In [None]:
####################################################################################################

#    Copyright 2019 Srijan Verma and EMBL-European Bioinformatics Institute

#    Licensed under the Apache License, Version 2.0 (the "License");
#    you may not use this file except in compliance with the License.
#    You may obtain a copy of the License at

#        http://www.apache.org/licenses/LICENSE-2.0

#    Unless required by applicable law or agreed to in writing, software
#    distributed under the License is distributed on an "AS IS" BASIS,
#    WITHOUT WARRANTIES OR CONDITIONS OF ANY KIND, either express or implied.
#    See the License for the specific language governing permissions and
#    limitations under the License.

####################################################################################################

## Loading all gene IDs from the csv file

In [1]:
import csv 
import pandas as pd
import numpy as np
import json

In [2]:
path = '/all_gene_data/all_gene_ids.csv'

df = pd.read_csv(path)
gene_ids = df['All gene ID'].tolist()
cleaned_ids = []
cleaned_ids = gene_ids

## calculating time taken to open 1.05GB json file

## 'read_content' variable (given in below cell) contains the json response received

In [3]:
%%time
with open("/merged_all_gene_data(dict).json") as access_json:
    read_content = json.load(access_json)

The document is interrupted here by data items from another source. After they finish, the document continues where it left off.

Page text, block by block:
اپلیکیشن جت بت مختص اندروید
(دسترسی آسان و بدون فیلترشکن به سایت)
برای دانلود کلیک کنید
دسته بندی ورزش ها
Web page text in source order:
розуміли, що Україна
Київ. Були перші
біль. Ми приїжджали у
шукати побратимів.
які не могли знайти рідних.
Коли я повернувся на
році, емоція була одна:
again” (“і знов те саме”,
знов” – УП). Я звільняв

CPU times: user 14.2 s, sys: 5.61 s, total: 19.8 s
Wall time: 24.2 s


## Get all gene IDs having biotype as 'lincRNA'

In [4]:
lincrna_ids = []

In [5]:
def get_all_lincrna_ids():
    for i in range(len(cleaned_ids)):
        if read_content[cleaned_ids[i]]['biotype'] == 'lincRNA':
            lincrna_ids.append(cleaned_ids[i])
        else:
            continue


In [6]:
get_all_lincrna_ids()
len(lincrna_ids)

7690

## Loading all lincRNA IDs from csv file to a list

In [7]:
cleaned_ids = []
path = '/all_lincRNA_data/all_lincrna_ids.csv'

In [8]:
df = pd.read_csv(path)
cleaned_ids = df['All lincRNA ID'].tolist()

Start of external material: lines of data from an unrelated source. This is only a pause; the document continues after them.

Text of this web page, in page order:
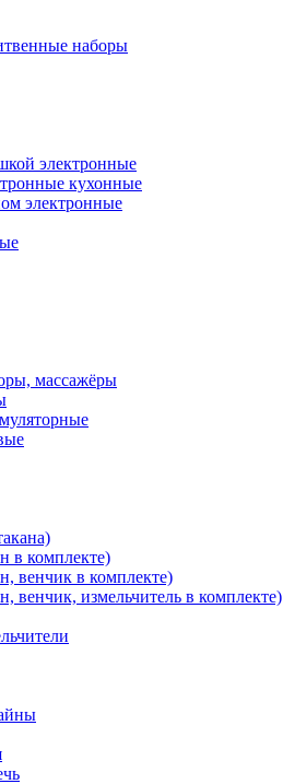
наборы
электронные
кухонные
электронные
массажёры
в комплекте)
венчик в комплекте)
венчик, измельчитель в комплекте)
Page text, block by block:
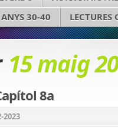
30-40 LECTURES
15 maig
8a
2023
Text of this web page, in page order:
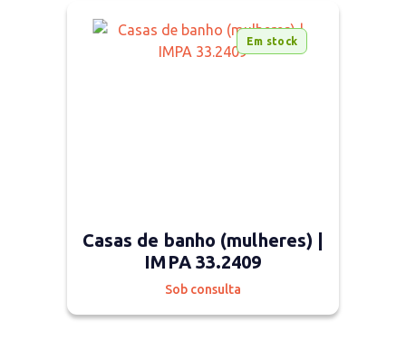
Em stock
Casas de banho (mulheres) |
IMPA 33.2409
Sob consulta
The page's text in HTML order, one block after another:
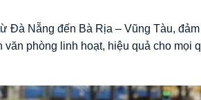
Đà Nẵng đến Bà Rịa – Vũng Tàu,
phòng linh hoạt, hiệu quả cho mọi
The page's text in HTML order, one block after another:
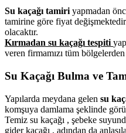
Su kaçağı tamiri yapmadan
tamirine göre fiyat
olacaktır.
Kırmadan su kaçağı tespiti
veren firmamızı tüm
Su Kaçağı Bulma ve
Yapılarda meydana gelen su
komşuya damlama şeklinde
Temiz su kaçağı , şebeke
gider kaçağı , adından da

## Total lincRNA gene IDs = 7690

In [9]:
len(cleaned_ids)

7690

In [10]:
from tqdm import tqdm
gene_ids = []
null_gene_ids = []

In [11]:
def get_gene_data():
    
    count = 0
    for i in tqdm(range(len(cleaned_ids))):
        if read_content[cleaned_ids[i]] == None:
            null_gene_ids.append([cleaned_ids[i]])
            #del cleaned_ids[i]
        else:
            
            gene_ids.append(cleaned_ids[i])
#             gene_display_name.append(read_content[cleaned_ids[i]]['display_name'])
#             gene_start.append(read_content[cleaned_ids[i]]['start'])
#             gene_end.append(read_content[cleaned_ids[i]]['end'])
#             gene_strand.append(read_content[cleaned_ids[i]]['strand'])
#             gene_seq_region_name.append(read_content[cleaned_ids[i]]['seq_region_name'])
#             gene_biotype.append(read_content[cleaned_ids[i]]['biotype'])
            if cleaned_ids[i] in read_content:
                count = count + 1
        
    #print(count) 

In [12]:
get_gene_data()

100%|██████████| 7690/7690 [00:00<00:00, 508124.17it/s]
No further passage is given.